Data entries
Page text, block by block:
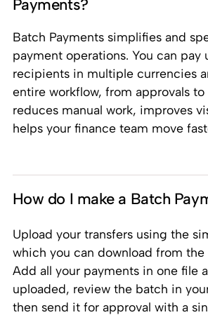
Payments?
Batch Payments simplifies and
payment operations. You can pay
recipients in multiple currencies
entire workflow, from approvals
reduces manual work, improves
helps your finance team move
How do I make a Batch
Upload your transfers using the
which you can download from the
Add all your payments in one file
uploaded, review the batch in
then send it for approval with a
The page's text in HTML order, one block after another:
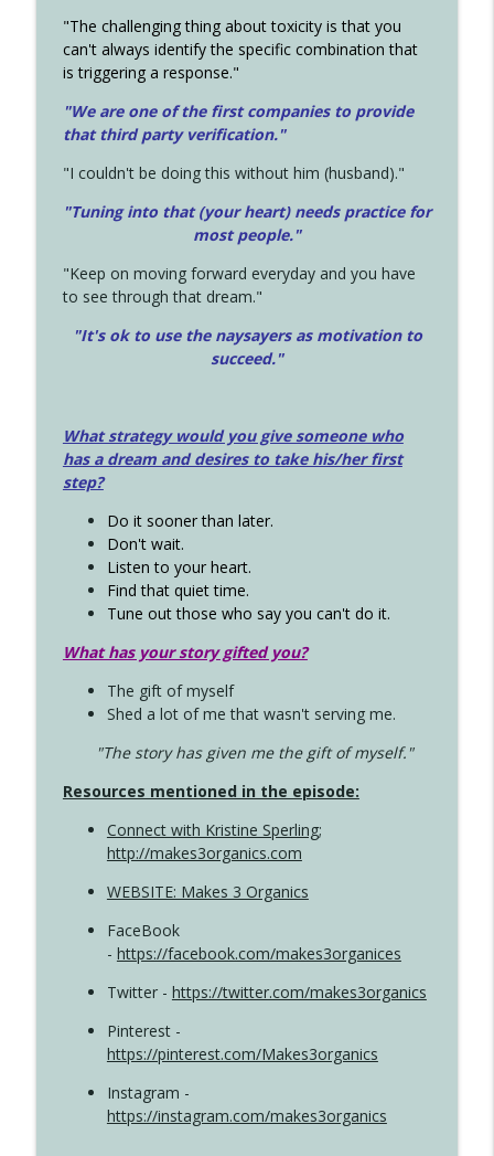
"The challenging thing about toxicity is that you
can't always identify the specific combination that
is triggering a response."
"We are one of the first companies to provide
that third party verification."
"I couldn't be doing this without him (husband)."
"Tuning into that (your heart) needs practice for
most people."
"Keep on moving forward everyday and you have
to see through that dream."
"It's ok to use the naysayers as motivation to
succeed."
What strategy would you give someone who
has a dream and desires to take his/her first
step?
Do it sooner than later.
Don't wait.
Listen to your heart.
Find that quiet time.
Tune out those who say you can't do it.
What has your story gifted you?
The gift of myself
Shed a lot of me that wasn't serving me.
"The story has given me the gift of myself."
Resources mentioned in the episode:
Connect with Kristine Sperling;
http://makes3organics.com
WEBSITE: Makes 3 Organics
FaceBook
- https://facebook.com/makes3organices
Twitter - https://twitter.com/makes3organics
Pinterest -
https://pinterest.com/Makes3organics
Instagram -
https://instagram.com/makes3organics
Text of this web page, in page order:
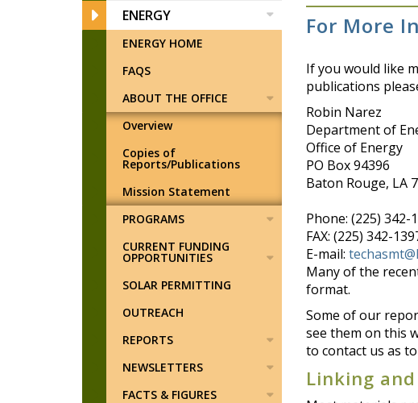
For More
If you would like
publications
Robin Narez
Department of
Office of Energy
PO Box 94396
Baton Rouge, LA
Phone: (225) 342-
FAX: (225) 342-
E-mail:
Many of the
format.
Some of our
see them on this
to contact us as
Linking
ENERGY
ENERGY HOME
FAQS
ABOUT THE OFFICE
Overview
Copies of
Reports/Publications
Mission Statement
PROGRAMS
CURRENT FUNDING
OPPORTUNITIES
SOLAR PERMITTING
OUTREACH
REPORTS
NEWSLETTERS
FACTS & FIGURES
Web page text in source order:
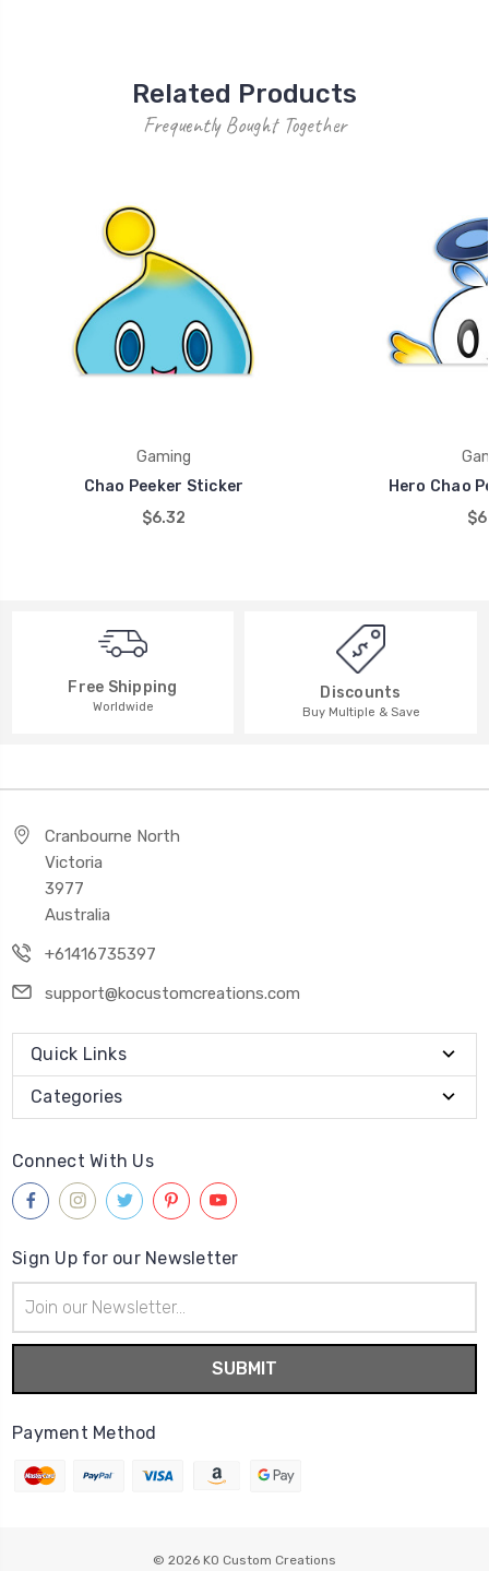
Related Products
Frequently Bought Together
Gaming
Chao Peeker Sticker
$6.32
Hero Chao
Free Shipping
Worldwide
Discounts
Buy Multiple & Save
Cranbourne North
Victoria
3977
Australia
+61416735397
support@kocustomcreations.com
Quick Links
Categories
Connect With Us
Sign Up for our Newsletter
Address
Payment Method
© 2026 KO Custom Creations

Task to carry out: Say, as a bare number, how many lines of the data hold the string "this".

Exercise solution: 3